── Source data ──
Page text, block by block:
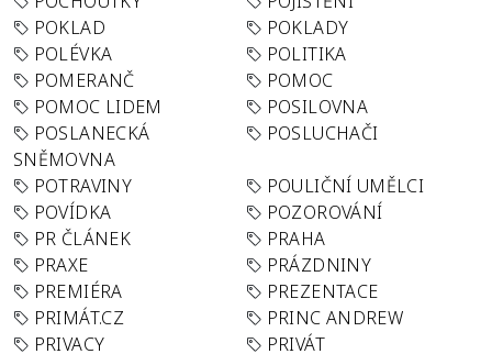
POKLAD
POKLADY
POLÉVKA
POLITIKA
POMERANČ
POMOC
POMOC LIDEM
POSILOVNA
POSLANECKÁ
SNĚMOVNA
POSLUCHAČI
POTRAVINY
POULIČNÍ UMĚLCI
POVÍDKA
POZOROVÁNÍ
PR ČLÁNEK
PRAHA
PRAXE
PRÁZDNINY
PREMIÉRA
PREZENTACE
PRIMÁT.CZ
PRINC ANDREW
PRIVACY
PRIVÁT
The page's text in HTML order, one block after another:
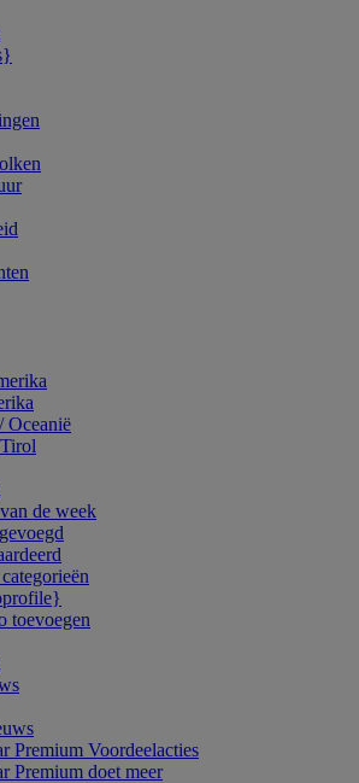
Oceanië
de week
toevoegen
Premium Voordeelacties
Premium doet meer
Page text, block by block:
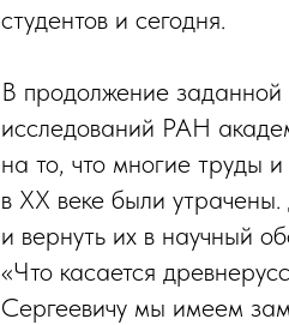
студентов и сегодня.
В продолжение заданной
исследований РАН
на то, что многие труды
в XX веке были
и вернуть их в научный
«Что касается
Сергеевичу мы имеем
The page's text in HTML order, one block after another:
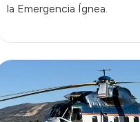
la Emergencia Ígnea.
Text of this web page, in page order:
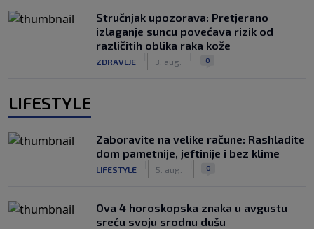
Stručnjak upozorava: Pretjerano
izlaganje suncu povećava rizik od
različitih oblika raka kože
ZDRAVLJE 3. aug. 0
LIFESTYLE
Zaboravite na velike račune: Rashladite
dom pametnije, jeftinije i bez klime
LIFESTYLE 5. aug. 0
Ova 4 horoskopska znaka u avgustu
sreću svoju srodnu dušu
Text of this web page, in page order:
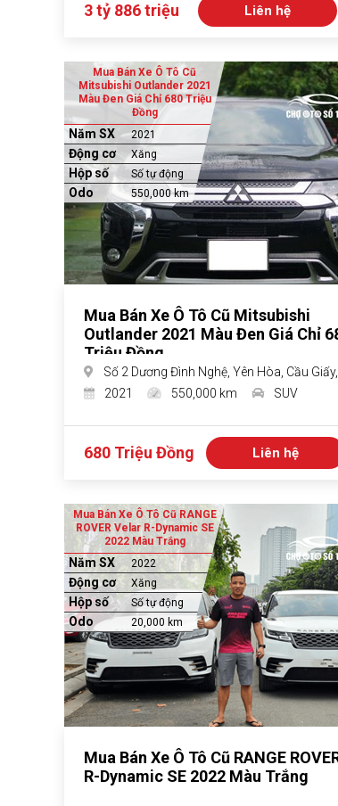
3 tỷ 886 triệu Liên hệ
Mua Bán Xe Ô Tô Cũ
Mitsubishi Outlander 2021
Màu Đen Giá Chỉ 680 Triệu
Đồng
Năm SX 2021
Động cơ Xăng
Hộp số Số tự động
Odo 550,000 km
Mua Bán Xe Ô Tô Cũ Mitsubishi
Outlander 2021 Màu Đen Giá Chỉ
Triệu Đồng
Số 2 Dương Đình Nghệ, Yên Hòa, Cầu
2021
550,000 km SUV
680 Triệu Đồng Liên hệ
Mua Bán Xe Ô Tô Cũ RANGE
ROVER Velar R-Dynamic SE
2022 Màu Trắng
Năm SX 2022
Động cơ Xăng
Hộp số Số tự động
Odo 20,000 km
Mua Bán Xe Ô Tô Cũ RANGE
R-Dynamic SE 2022 Màu Trắng
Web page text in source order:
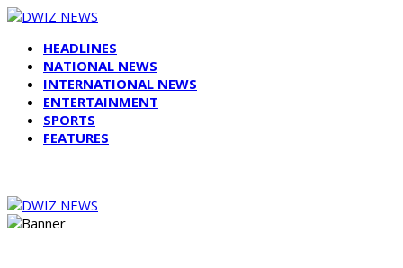
HEADLINES
NATIONAL NEWS
INTERNATIONAL NEWS
ENTERTAINMENT
SPORTS
FEATURES
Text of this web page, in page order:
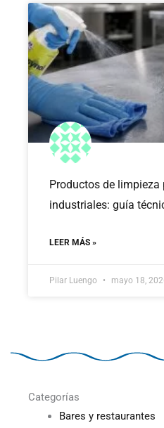
Productos de
industriales: guía
LEER MÁS »
Pilar Luengo mayo 18,
Categorías
Bares y restaurantes
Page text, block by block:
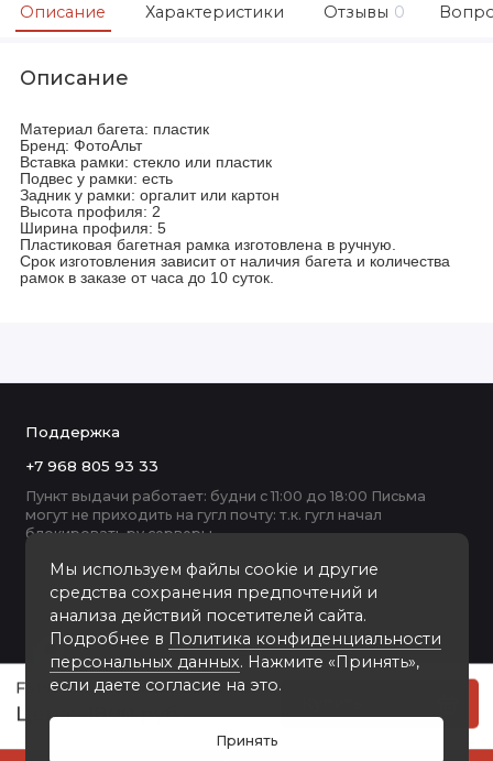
───
* [What you are asked to do] The listing above must be restated word for word. Its pictures are to be left out.

* [Solved exercise]
Page text, block by block:
POKLAD
POKLADY
POLÉVKA
POLITIKA
POMERANČ
POMOC
POMOC LIDEM
POSILOVNA
POSLANECKÁ
SNĚMOVNA
POSLUCHAČI
POTRAVINY
POULIČNÍ UMĚLCI
POVÍDKA
POZOROVÁNÍ
PR ČLÁNEK
PRAHA
PRAXE
PRÁZDNINY
PREMIÉRA
PREZENTACE
PRIMÁT.CZ
PRINC ANDREW
PRIVACY
PRIVÁT
The page's text in HTML order, one block after another:
Oceanië
de week
toevoegen
Premium Voordeelacties
Premium doet meer
Page text, block by block:
студентов и сегодня.
В продолжение заданной
исследований РАН
на то, что многие труды
в XX веке были
и вернуть их в научный
«Что касается
Сергеевичу мы имеем
The page's text in HTML order, one block after another:
la Emergencia Ígnea.
Text of this web page, in page order:
Stručnjak upozorava: Pretjerano
izlaganje suncu povećava rizik od
različitih oblika raka kože
ZDRAVLJE 3. aug. 0
LIFESTYLE
Zaboravite na velike račune: Rashladite
dom pametnije, jeftinije i bez klime
LIFESTYLE 5. aug. 0
Ova 4 horoskopska znaka u avgustu
sreću svoju srodnu dušu
Text of this web page, in page order:
3 tỷ 886 triệu Liên hệ
Mua Bán Xe Ô Tô Cũ
Mitsubishi Outlander 2021
Màu Đen Giá Chỉ 680 Triệu
Đồng
Năm SX 2021
Động cơ Xăng
Hộp số Số tự động
Odo 550,000 km
Mua Bán Xe Ô Tô Cũ Mitsubishi
Outlander 2021 Màu Đen Giá Chỉ
Triệu Đồng
Số 2 Dương Đình Nghệ, Yên Hòa, Cầu
2021
550,000 km SUV
680 Triệu Đồng Liên hệ
Mua Bán Xe Ô Tô Cũ RANGE
ROVER Velar R-Dynamic SE
2022 Màu Trắng
Năm SX 2022
Động cơ Xăng
Hộp số Số tự động
Odo 20,000 km
Mua Bán Xe Ô Tô Cũ RANGE
R-Dynamic SE 2022 Màu Trắng
Web page text in source order:
HEADLINES
NATIONAL NEWS
INTERNATIONAL NEWS
ENTERTAINMENT
SPORTS
FEATURES
Text of this web page, in page order:
Productos de
industriales: guía
LEER MÁS »
Pilar Luengo mayo 18,
Categorías
Bares y restaurantes
Page text, block by block:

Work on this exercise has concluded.